Material for the task:

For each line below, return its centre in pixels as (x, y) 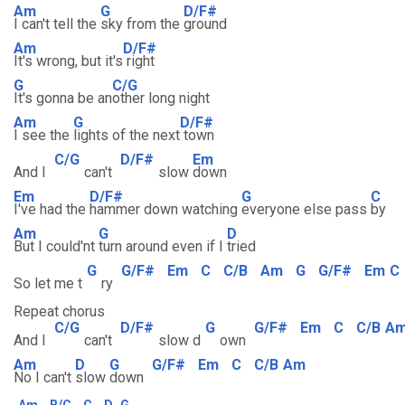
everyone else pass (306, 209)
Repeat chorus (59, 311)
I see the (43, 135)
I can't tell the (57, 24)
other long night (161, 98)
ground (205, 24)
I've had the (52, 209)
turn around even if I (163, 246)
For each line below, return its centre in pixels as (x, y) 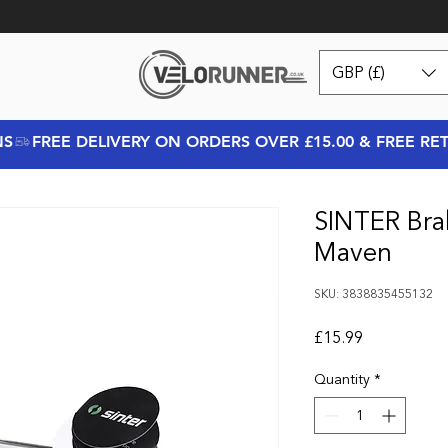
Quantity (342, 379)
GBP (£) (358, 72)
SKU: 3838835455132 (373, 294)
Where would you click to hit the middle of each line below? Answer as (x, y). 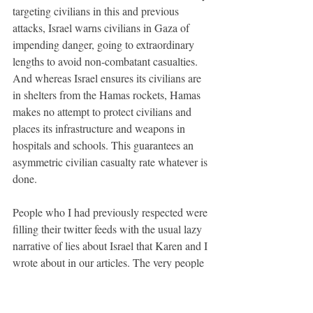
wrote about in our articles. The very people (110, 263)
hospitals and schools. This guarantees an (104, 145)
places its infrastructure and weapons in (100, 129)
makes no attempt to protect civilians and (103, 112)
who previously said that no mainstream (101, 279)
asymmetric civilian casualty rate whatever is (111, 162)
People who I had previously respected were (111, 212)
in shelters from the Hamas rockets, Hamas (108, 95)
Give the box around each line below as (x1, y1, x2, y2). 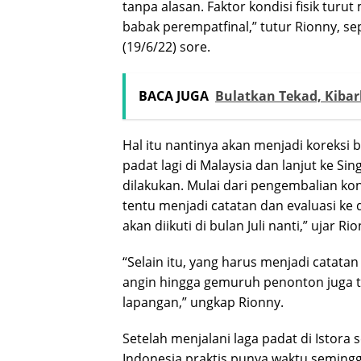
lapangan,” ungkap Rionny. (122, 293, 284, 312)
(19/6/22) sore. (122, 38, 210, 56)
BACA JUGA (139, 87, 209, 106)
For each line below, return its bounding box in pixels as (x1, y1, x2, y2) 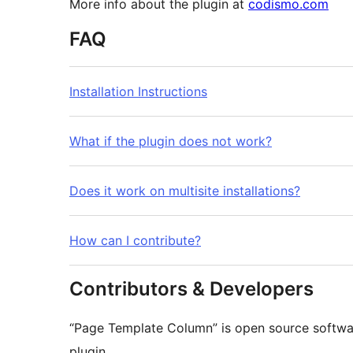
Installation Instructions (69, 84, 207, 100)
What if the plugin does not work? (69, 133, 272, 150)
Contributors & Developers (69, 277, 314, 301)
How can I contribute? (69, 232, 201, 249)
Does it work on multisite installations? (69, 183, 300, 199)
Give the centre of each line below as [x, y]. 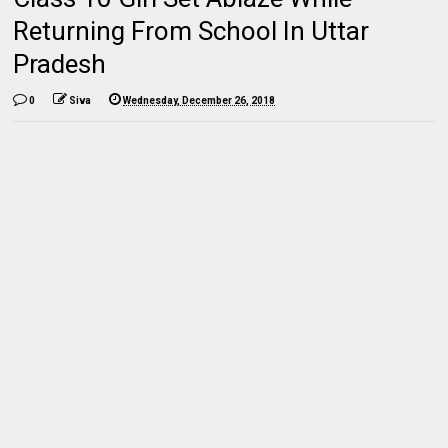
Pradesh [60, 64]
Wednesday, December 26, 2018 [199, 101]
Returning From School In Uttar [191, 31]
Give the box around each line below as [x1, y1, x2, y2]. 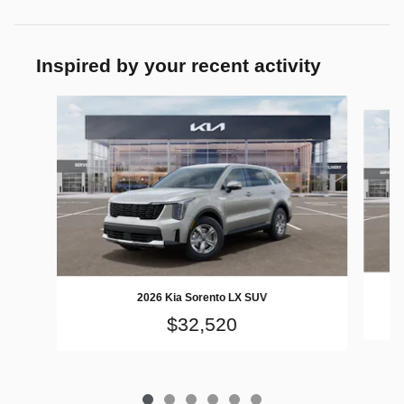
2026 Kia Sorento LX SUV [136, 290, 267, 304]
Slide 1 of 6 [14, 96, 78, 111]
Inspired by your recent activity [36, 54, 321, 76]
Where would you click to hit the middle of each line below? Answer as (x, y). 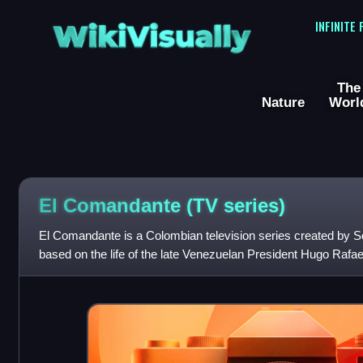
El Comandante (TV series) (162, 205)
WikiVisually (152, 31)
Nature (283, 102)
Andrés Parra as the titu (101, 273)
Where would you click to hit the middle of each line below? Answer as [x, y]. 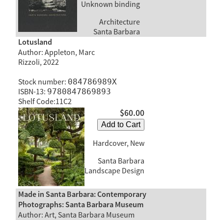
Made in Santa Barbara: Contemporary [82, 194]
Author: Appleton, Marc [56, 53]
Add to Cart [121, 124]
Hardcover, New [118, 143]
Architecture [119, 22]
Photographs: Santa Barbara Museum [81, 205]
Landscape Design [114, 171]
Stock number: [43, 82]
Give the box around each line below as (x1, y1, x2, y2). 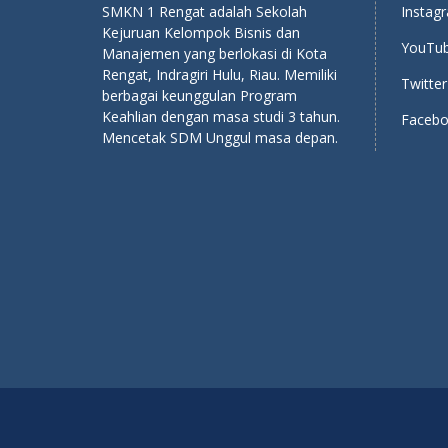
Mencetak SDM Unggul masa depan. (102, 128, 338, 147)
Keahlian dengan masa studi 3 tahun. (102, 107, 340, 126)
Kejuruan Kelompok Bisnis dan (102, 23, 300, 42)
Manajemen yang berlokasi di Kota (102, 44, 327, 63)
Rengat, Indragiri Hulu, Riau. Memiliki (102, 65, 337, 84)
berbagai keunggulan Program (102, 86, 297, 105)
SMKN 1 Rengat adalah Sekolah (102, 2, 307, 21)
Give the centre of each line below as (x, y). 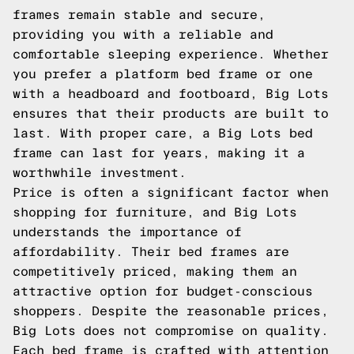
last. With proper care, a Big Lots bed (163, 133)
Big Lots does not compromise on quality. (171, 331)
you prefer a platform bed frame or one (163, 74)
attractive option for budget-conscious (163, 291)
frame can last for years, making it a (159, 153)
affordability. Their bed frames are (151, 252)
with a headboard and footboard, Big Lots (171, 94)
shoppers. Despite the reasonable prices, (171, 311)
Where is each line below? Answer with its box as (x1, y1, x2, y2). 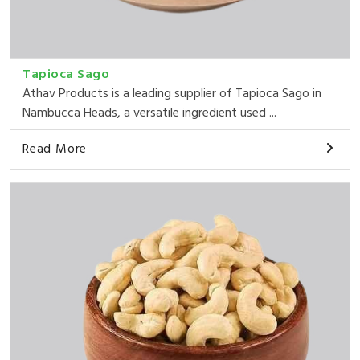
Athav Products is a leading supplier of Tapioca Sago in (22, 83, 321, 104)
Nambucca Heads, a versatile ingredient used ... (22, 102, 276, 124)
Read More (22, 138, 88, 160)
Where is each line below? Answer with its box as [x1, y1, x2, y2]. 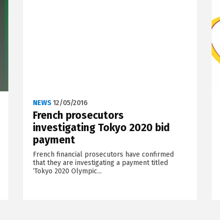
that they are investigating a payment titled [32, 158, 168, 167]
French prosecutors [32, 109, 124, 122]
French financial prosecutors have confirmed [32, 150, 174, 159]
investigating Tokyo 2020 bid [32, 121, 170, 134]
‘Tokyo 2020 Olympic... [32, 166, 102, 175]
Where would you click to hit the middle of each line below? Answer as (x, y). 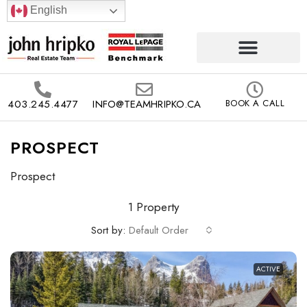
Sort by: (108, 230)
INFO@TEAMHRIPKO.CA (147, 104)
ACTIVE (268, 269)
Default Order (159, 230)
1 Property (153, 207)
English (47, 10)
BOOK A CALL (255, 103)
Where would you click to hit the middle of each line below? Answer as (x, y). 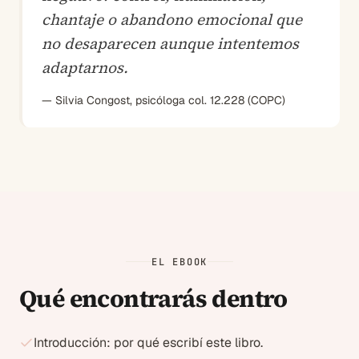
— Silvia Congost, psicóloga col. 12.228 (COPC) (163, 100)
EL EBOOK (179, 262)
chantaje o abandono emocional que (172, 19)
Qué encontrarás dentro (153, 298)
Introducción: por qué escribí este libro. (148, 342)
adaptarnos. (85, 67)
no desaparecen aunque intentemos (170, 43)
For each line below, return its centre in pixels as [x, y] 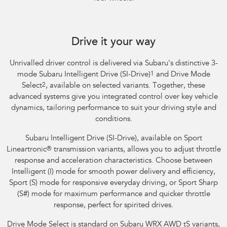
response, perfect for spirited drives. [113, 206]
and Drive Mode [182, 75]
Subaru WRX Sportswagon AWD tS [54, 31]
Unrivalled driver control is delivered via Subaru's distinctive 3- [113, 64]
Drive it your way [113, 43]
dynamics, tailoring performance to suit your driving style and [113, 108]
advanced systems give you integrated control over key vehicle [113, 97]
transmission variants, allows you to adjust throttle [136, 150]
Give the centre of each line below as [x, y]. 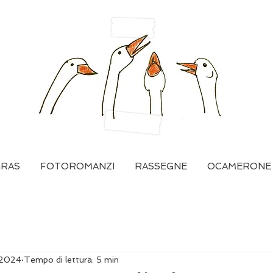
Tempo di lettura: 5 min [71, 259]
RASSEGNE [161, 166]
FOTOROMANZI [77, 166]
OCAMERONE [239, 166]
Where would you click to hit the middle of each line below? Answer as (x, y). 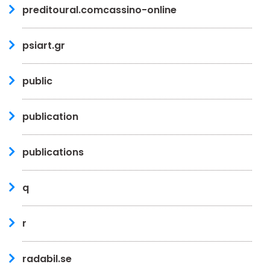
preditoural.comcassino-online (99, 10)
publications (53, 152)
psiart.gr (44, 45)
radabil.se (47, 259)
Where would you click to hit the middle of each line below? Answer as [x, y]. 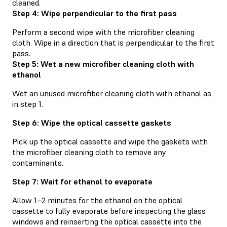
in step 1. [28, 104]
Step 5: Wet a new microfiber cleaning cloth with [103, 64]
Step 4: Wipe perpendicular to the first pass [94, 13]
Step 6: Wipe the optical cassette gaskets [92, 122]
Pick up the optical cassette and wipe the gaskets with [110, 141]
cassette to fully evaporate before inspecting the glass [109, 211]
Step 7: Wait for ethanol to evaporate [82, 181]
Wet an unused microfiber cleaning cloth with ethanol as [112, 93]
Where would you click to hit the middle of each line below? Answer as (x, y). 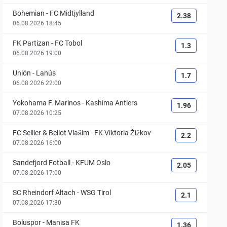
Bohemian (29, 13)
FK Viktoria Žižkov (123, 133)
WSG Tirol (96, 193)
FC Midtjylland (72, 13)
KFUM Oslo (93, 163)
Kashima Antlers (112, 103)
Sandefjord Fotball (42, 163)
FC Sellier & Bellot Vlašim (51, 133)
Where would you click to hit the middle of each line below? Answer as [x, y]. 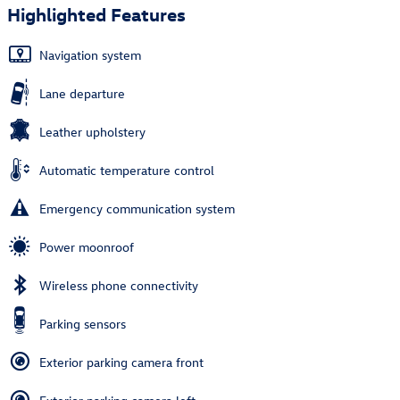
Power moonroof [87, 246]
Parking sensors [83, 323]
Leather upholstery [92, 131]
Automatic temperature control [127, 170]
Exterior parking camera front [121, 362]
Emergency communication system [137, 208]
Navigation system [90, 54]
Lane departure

What this task involves:
Pictures don't belong in the copy. Restate all the entries exactly.

Your response:
For each line below, return its centre in pixels as (x, y) 
everyone else pass (306, 209)
Repeat chorus (59, 311)
I see the (43, 135)
I can't tell the (57, 24)
other long night (161, 98)
ground (205, 24)
I've had the (52, 209)
turn around even if I (163, 246)
For each line below, return its centre in pixels as (x, y) 
Quantity (342, 379)
GBP (£) (358, 72)
SKU: 3838835455132 (373, 294)
Where would you click to hit the middle of each line below? Answer as (x, y). 
wrote about in our articles. The very people (110, 263)
hospitals and schools. This guarantees an (104, 145)
places its infrastructure and weapons in (100, 129)
makes no attempt to protect civilians and (103, 112)
who previously said that no mainstream (101, 279)
asymmetric civilian casualty rate whatever is (111, 162)
People who I had previously respected were (111, 212)
in shelters from the Hamas rockets, Hamas (108, 95)
Give the box around each line below as (x1, y1, x2, y2). 
lapangan,” ungkap Rionny. (122, 293, 284, 312)
(19/6/22) sore. (122, 38, 210, 56)
BACA JUGA (139, 87, 209, 106)
For each line below, return its bounding box in pixels as (x1, y1, x2, y2) 
Installation Instructions (69, 84, 207, 100)
What if the plugin does not work? (69, 133, 272, 150)
Contributors & Developers (69, 277, 314, 301)
How can I contribute? (69, 232, 201, 249)
Does it work on multisite installations? (69, 183, 300, 199)
Give the centre of each line below as [x, y]. 
Pradesh [60, 64]
Wednesday, December 26, 2018 [199, 101]
Returning From School In Uttar [191, 31]
Give the box around each line below as [x1, y1, x2, y2]. 
2026 Kia Sorento LX SUV [136, 290, 267, 304]
Slide 1 of 6 [14, 96, 78, 111]
Inspired by your recent activity [36, 54, 321, 76]
Where would you click to hit the middle of each line below? Answer as (x, y). 
El Comandante (TV series) (162, 205)
WikiVisually (152, 31)
Nature (283, 102)
Andrés Parra as the titu (101, 273)
Where would you click to hit the middle of each line below? Answer as [x, y]. 
Made in Santa Barbara: Contemporary [82, 194]
Author: Appleton, Marc [56, 53]
Add to Cart [121, 124]
Hardcover, New [118, 143]
Architecture [119, 22]
Photographs: Santa Barbara Museum [81, 205]
Landscape Design [114, 171]
Stock number: [43, 82]
Give the box around each line below as (x1, y1, x2, y2). 
Mencetak SDM Unggul masa depan. (102, 128, 338, 147)
Keahlian dengan masa studi 3 tahun. (102, 107, 340, 126)
Kejuruan Kelompok Bisnis dan (102, 23, 300, 42)
Manajemen yang berlokasi di Kota (102, 44, 327, 63)
Rengat, Indragiri Hulu, Riau. Memiliki (102, 65, 337, 84)
berbagai keunggulan Program (102, 86, 297, 105)
SMKN 1 Rengat adalah Sekolah (102, 2, 307, 21)
Give the centre of each line below as (x, y). 
last. With proper care, a Big Lots bed (163, 133)
Big Lots does not compromise on quality. (171, 331)
you prefer a platform bed frame or one (163, 74)
attractive option for budget-conscious (163, 291)
frame can last for years, making it a (159, 153)
affordability. Their bed frames are (151, 252)
with a headboard and footboard, Big Lots (171, 94)
shoppers. Despite the reasonable prices, (171, 311)
Where is each line below? Answer with its box as (x1, y1, x2, y2). 
Athav Products is a leading supplier of Tapioca Sago in (22, 83, 321, 104)
Nambucca Heads, a versatile ingredient used ... (22, 102, 276, 124)
Read More (22, 138, 88, 160)
Where is each line below? Answer with its box as [x1, y1, x2, y2]. 
that they are investigating a payment titled [32, 158, 168, 167]
French prosecutors [32, 109, 124, 122]
French financial prosecutors have confirmed [32, 150, 174, 159]
investigating Tokyo 2020 bid [32, 121, 170, 134]
‘Tokyo 2020 Olympic... [32, 166, 102, 175]
Where would you click to hit the middle of each line below? Answer as (x, y). 
Sort by: (108, 230)
INFO@TEAMHRIPKO.CA (147, 104)
ACTIVE (268, 269)
Default Order (159, 230)
1 Property (153, 207)
English (47, 10)
BOOK A CALL (255, 103)
Where would you click to hit the middle of each line below? Answer as (x, y). 
— Silvia Congost, psicóloga col. 12.228 (COPC) (163, 100)
EL EBOOK (179, 262)
chantaje o abandono emocional que (172, 19)
Qué encontrarás dentro (153, 298)
Introducción: por qué escribí este libro. (148, 342)
adaptarnos. (85, 67)
no desaparecen aunque intentemos (170, 43)
For each line below, return its centre in pixels as [x, y] 
response, perfect for spirited drives. [113, 206]
and Drive Mode [182, 75]
Subaru WRX Sportswagon AWD tS [54, 31]
Unrivalled driver control is delivered via Subaru's distinctive 3- [113, 64]
Drive it your way [113, 43]
dynamics, tailoring performance to suit your driving style and [113, 108]
advanced systems give you integrated control over key vehicle [113, 97]
transmission variants, allows you to adjust throttle [136, 150]
Give the centre of each line below as [x, y]. 
Tempo di lettura: 5 min [71, 259]
RASSEGNE [161, 166]
FOTOROMANZI [77, 166]
OCAMERONE [239, 166]
Where would you click to hit the middle of each line below? Answer as (x, y). 
preditoural.comcassino-online (99, 10)
publications (53, 152)
psiart.gr (44, 45)
radabil.se (47, 259)
Where would you click to hit the middle of each line below? Answer as [x, y]. 
in step 1. [28, 104]
Step 5: Wet a new microfiber cleaning cloth with [103, 64]
Step 4: Wipe perpendicular to the first pass [94, 13]
Step 6: Wipe the optical cassette gaskets [92, 122]
Pick up the optical cassette and wipe the gaskets with [110, 141]
cassette to fully evaporate before inspecting the glass [109, 211]
Step 7: Wait for ethanol to evaporate [82, 181]
Wet an unused microfiber cleaning cloth with ethanol as [112, 93]
Where would you click to hit the middle of each line below? Answer as (x, y). 
Bohemian (29, 13)
FK Viktoria Žižkov (123, 133)
WSG Tirol (96, 193)
FC Midtjylland (72, 13)
KFUM Oslo (93, 163)
Kashima Antlers (112, 103)
Sandefjord Fotball (42, 163)
FC Sellier & Bellot Vlašim (51, 133)
Where would you click to hit the middle of each line below? Answer as [x, y]. 
Power moonroof [87, 246]
Parking sensors [83, 323]
Leather upholstery [92, 131]
Automatic temperature control [127, 170]
Exterior parking camera front [121, 362]
Emergency communication system [137, 208]
Navigation system [90, 54]
Lane departure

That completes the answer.